* _Problem details_
In the records below, begin at the line that has "PR Newswire NewsVoir Contact" and stop after the line that has "moment for Indian women’s cricket."; quote those lines verbatim and nothing more.

=== Given records ===

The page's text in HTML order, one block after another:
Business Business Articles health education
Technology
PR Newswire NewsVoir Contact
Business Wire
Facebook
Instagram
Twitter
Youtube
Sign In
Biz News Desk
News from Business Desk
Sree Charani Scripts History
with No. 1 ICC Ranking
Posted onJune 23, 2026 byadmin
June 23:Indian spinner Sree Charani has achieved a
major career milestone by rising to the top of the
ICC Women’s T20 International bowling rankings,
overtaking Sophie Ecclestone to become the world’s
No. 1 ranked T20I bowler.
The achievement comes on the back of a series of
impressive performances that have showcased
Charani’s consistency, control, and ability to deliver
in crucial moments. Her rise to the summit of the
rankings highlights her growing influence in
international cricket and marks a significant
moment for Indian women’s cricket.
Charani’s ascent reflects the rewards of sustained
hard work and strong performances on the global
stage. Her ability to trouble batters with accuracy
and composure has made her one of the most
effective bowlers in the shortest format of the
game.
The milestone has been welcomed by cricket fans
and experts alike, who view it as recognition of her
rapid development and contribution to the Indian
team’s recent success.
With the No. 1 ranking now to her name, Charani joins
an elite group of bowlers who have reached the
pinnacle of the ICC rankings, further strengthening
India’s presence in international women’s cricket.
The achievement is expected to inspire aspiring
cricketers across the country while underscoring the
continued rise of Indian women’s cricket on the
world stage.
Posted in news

===

* _Reply to the exercise_
PR Newswire NewsVoir Contact
Business Wire
Facebook
Instagram
Twitter
Youtube
Sign In
Biz News Desk
News from Business Desk
Sree Charani Scripts History
with No. 1 ICC Ranking
Posted onJune 23, 2026 byadmin
June 23:Indian spinner Sree Charani has achieved a
major career milestone by rising to the top of the
ICC Women’s T20 International bowling rankings,
overtaking Sophie Ecclestone to become the world’s
No. 1 ranked T20I bowler.
The achievement comes on the back of a series of
impressive performances that have showcased
Charani’s consistency, control, and ability to deliver
in crucial moments. Her rise to the summit of the
rankings highlights her growing influence in
international cricket and marks a significant
moment for Indian women’s cricket.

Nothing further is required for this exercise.